The bank is focused on the core markets, including Australia and New Zealand, where they provide a comprehensive range of financial products and services. The bank has been focusing on organic growth, growing customer numbers in the chosen segments as well as building stronger and deeper customer relationships. There are expectations that Westpac’s focus towards maintaining the high level and quality of capital, towards the improvement of funding and liquidity position and towards maintaining a high level of asset quality and appropriate provisioning might support it moving forward.


Historical P/BV Band (Source: Company Reports)


Historical P/E Band (Source: Company Reports)

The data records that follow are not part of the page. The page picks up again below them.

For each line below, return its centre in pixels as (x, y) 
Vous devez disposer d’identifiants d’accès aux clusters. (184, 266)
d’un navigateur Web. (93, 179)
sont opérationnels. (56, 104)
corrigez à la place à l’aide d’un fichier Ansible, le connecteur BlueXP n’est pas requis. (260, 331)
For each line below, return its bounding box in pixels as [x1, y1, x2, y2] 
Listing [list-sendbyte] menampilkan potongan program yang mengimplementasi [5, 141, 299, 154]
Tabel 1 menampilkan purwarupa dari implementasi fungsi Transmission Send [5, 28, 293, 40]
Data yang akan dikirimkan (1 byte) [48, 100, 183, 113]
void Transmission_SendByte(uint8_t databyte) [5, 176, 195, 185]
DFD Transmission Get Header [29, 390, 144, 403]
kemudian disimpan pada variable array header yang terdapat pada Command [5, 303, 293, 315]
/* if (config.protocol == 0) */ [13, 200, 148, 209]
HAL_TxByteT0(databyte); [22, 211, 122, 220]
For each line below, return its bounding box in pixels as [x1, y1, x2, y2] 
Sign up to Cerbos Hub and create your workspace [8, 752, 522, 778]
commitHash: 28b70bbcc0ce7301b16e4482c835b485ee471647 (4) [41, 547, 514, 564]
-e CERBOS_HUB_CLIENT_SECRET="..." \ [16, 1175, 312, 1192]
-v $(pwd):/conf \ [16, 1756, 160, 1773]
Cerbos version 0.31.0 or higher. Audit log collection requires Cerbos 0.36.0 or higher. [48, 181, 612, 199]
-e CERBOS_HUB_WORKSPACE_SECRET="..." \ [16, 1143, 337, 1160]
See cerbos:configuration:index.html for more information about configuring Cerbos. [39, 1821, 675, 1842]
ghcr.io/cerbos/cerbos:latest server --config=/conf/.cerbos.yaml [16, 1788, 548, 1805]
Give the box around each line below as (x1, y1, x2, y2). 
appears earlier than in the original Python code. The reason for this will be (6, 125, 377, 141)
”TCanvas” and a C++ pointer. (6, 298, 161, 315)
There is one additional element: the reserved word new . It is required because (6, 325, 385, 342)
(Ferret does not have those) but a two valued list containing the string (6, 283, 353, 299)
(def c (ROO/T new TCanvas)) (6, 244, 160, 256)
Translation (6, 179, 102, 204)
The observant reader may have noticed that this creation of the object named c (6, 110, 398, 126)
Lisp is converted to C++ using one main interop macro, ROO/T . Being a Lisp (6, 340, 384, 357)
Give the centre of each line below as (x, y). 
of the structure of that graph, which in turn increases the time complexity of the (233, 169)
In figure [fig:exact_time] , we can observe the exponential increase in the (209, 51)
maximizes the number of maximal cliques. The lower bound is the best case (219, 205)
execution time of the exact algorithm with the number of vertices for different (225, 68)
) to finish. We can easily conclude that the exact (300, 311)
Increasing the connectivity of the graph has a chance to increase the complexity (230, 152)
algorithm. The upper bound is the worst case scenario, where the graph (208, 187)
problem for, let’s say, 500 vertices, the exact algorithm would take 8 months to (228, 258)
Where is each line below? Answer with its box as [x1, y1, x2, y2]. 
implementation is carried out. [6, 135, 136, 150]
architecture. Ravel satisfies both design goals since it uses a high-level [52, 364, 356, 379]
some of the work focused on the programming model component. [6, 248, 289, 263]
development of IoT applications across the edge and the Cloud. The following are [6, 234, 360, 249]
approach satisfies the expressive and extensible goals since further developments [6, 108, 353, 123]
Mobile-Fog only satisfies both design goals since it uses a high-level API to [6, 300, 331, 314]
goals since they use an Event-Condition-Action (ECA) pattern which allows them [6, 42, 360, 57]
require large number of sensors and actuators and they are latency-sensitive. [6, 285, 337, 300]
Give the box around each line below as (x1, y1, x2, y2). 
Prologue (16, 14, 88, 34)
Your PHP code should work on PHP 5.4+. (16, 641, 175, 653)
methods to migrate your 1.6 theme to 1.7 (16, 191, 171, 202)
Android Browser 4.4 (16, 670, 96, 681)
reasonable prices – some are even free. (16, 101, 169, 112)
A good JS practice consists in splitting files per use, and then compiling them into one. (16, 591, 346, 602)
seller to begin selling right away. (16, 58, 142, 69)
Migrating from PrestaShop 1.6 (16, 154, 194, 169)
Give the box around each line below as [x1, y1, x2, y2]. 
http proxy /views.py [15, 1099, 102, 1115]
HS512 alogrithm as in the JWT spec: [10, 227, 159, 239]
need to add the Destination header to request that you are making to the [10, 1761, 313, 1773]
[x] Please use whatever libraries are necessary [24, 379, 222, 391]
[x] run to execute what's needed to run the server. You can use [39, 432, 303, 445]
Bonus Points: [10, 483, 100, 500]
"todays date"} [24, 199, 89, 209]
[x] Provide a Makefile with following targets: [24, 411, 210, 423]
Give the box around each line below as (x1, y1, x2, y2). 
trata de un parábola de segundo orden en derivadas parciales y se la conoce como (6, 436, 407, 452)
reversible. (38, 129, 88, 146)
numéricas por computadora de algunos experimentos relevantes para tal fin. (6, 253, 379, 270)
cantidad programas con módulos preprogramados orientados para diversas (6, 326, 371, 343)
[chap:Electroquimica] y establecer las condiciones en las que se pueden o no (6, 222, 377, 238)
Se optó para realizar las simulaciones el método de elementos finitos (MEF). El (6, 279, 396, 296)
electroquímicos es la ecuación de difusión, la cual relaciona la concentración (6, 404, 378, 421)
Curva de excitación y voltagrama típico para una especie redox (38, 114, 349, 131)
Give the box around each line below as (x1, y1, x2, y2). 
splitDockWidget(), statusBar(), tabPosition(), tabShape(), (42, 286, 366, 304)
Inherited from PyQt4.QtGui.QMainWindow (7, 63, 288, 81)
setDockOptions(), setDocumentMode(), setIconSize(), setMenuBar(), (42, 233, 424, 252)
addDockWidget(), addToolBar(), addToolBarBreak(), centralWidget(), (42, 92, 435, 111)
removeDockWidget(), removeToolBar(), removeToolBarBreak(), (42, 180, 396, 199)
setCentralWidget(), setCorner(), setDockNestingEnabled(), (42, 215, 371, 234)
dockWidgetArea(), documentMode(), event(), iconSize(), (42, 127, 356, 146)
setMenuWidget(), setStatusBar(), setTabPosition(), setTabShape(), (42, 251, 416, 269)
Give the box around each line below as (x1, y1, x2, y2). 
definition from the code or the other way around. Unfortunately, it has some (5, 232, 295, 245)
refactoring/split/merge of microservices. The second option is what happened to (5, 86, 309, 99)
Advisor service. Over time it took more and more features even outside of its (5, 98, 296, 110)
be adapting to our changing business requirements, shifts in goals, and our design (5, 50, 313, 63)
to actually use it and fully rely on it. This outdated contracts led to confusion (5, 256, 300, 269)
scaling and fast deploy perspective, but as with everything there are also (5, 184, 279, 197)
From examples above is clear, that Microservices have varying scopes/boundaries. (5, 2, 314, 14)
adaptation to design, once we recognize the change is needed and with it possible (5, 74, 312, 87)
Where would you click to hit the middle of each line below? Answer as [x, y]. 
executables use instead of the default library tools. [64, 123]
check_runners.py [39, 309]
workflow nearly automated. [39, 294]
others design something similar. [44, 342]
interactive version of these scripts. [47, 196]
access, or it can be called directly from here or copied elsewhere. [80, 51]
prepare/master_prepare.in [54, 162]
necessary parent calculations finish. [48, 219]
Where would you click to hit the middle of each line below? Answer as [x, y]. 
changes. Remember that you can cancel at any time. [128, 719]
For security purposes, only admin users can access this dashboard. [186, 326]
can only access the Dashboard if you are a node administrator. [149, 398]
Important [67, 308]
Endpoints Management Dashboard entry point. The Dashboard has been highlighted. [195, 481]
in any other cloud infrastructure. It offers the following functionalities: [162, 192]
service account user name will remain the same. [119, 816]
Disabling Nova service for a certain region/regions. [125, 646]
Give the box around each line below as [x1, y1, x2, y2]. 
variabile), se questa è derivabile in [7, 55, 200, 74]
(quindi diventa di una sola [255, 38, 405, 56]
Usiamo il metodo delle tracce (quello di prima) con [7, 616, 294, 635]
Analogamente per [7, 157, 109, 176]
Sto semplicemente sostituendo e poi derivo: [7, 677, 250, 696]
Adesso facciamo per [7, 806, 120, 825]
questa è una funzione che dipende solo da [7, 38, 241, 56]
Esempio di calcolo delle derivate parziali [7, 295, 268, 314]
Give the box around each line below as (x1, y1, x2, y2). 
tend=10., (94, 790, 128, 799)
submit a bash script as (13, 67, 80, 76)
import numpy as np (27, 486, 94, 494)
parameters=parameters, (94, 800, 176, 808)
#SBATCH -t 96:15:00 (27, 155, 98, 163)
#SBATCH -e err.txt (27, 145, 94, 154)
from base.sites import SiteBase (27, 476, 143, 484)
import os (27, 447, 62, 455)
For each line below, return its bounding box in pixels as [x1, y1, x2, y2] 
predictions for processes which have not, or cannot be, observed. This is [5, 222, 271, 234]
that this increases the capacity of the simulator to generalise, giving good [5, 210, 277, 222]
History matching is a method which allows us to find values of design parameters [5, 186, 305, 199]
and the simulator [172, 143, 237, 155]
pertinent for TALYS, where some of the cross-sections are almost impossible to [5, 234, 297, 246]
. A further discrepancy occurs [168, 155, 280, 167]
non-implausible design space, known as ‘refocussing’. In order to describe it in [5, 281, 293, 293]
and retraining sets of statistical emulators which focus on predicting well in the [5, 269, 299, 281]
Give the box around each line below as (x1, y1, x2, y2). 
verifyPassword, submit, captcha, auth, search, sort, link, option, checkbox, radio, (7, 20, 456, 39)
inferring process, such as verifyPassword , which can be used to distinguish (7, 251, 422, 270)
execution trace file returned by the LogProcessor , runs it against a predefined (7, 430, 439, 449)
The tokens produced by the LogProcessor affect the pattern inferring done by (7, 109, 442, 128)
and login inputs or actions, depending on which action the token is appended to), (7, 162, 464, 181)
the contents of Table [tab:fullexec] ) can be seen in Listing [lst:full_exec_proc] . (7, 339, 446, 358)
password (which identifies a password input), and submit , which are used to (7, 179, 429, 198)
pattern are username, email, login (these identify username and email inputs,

Stock Recommendation: Westpac Banking Corporation has been maintaining its net interest margin in the range of 2.06%-2.13% from the past five years (i.e. FY 2014-FY 2018) which can be considered within respectable limits and this might attract the interest of the shareholders. Also, the bank’s NIM has improved from 2.09% in FY 2014 to 2.13% in FY 2018 which builds confidence in the bank’s fundamentals. Also, the bank’s efficiency ratio stood at 43.8% in FY 2018 which is lower than the industry median of 51.2% reflecting that WBC has been effectively generating revenues with the help of its assets. At CMP of $25.570, the bank’s annual dividend yield stands at 7.26% which is higher than the industry median of 6.7%. Additionally, decent CET1 ratio coupled with robust fundamentals might act as a long-term growth catalyst. Keeping the view of decent outlook in the long run backed by good financials, reducing regulatory uncertainty, resetting wealth and insurance business strategy, strong capital & liquidity position, paying regular dividend to its shareholders, maintaining Common equity Tier 1 capital ratio as per Australian Prudential Regulation Authority benchmark, and focusing on simplifying the Group structure & unlocking the value by exiting a high cost & loss-making businesses, we have valued the stock using 1-year forward P/BV multiple to FY20E consensus Book Value Per Share (BVPS) of $19.55; and 5-year average P/E multiple to FY20E consensus EPS of $2.34 and have arrived at the target price upside of lower double-digit growth (in %). Given the backdrop of aforesaid parameters, we give a “Buy” recommendation on the stock at the current market price of A$25.570 per share (down 1.274% on 11 April 2019).